Zen 5 features an 8-wide dispatch / retire engine -- versus 6-wide in Zen 4 -- with 6 ALUs (3 Multiples) and a new unified ALU scheduler design. Previous-gen Zen architectures featured a unique scheduler per ALU. As a result, Zen 5 has a 40% larger execution window that can support up to 448 outstanding operations. The architecture can essentially handle more instructions and better recover from misses.
AMD also grew the Zen 5 data cache by 50% (32K vs. 48KB) and doubled the maximum bandwidth to the L1 cache and FPU. Zen 5 features a 48KB 12-way L1 data cache, but maintains a 4-cycle load to keep latency low, despite the higher capacity. The bandwidth from L2 to L1 has also been doubled versus Zen 4.
In Zen 4, AVX-512 is implemented using double-pumped 256-bit data chunks. 512-bit AVX-512 workloads were broken down into two 256-bit chunks and sent through the engine. This was originally done to avoid large frequency fluctuations when executing AVX-512 workloads like Intel's architectures to date, but AMD seems to have figured out that problem with Zen 5, because it features a full 512-bit data path. The FP/vector math unit in Zen 5 features six pipelines with two-cycle latency for FADD instructions, which is a reduction from 3-cycles in Zen 4. They can also handle a larger number of in-flight FP instructions versus the previous-gen.

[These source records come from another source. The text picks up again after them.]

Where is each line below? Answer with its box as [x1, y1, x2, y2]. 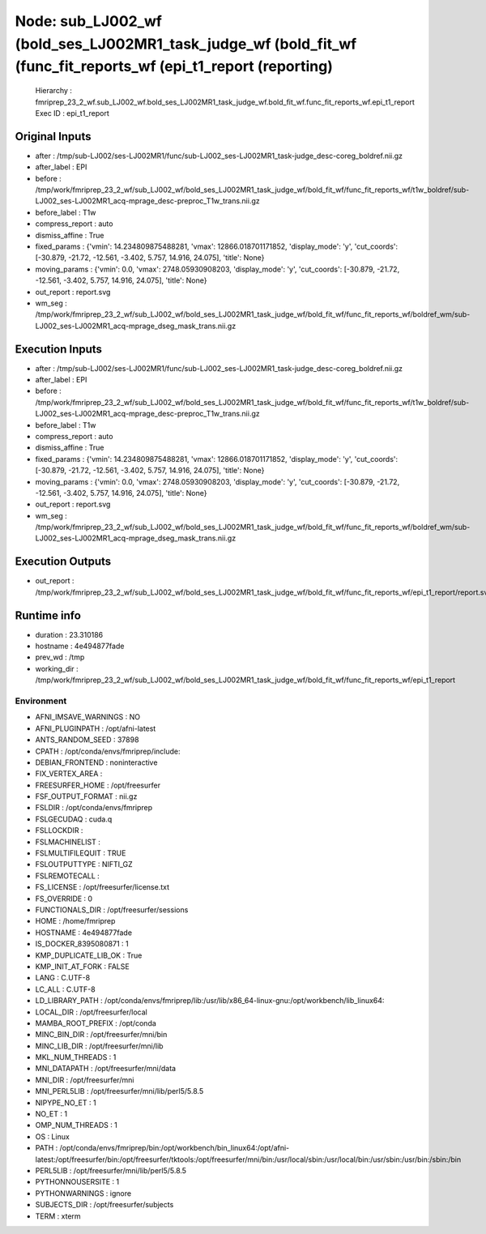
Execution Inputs [15, 342, 103, 356]
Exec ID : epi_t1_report [35, 108, 109, 117]
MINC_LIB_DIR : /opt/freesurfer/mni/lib [35, 1041, 164, 1051]
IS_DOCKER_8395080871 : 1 [35, 939, 129, 949]
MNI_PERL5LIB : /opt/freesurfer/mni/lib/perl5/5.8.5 [35, 1087, 204, 1096]
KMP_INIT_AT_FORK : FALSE [35, 961, 130, 971]
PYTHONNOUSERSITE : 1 [35, 1177, 120, 1187]
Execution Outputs [15, 555, 112, 569]
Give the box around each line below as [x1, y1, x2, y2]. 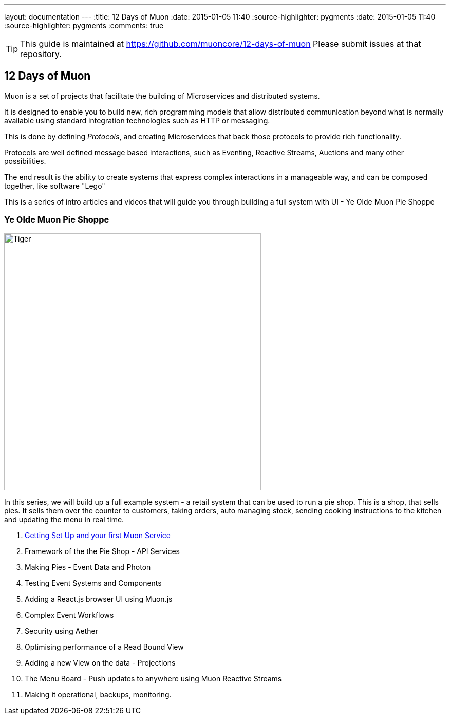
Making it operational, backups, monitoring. [25, 690, 172, 699]
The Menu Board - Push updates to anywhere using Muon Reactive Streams [25, 674, 282, 683]
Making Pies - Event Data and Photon [25, 562, 151, 571]
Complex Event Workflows [25, 610, 114, 619]
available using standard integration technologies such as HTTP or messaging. [4, 116, 270, 125]
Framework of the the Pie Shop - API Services [25, 546, 180, 556]
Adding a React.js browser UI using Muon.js [25, 594, 173, 603]
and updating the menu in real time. [4, 514, 124, 524]
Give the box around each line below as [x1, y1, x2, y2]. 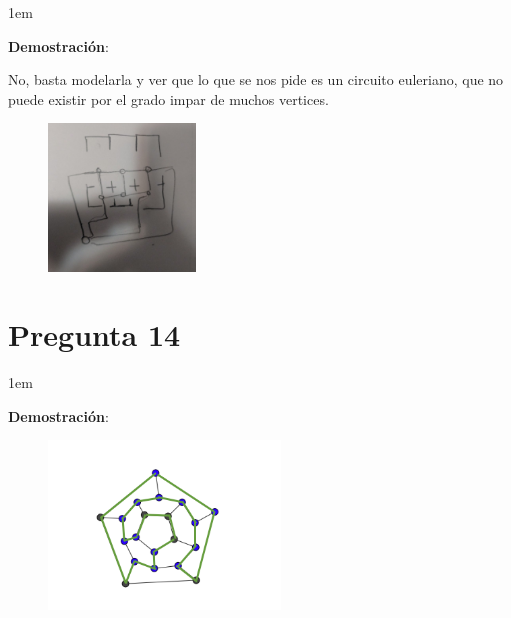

All told, Zen 5 cores will reportedly offer an average 16% IPC uplift versus Zen 4. There will be instances when the FP and Vector math advancements have a much larger impact, or when the additional cache bandwidth come into play where the overall performance uplift may be significantly higher than 16%, but generally speaking, clock for clock, Zen 5 should be a significant upgrade over its predecessor. And this also rings true for the Zen 5c cores in Strix Point vs. Zen 4, though Zen 5c won't clock as high as "full" Zen 5 cores at a given voltage (we're told the delta is about 20%) and they have half the amount of L3 cache.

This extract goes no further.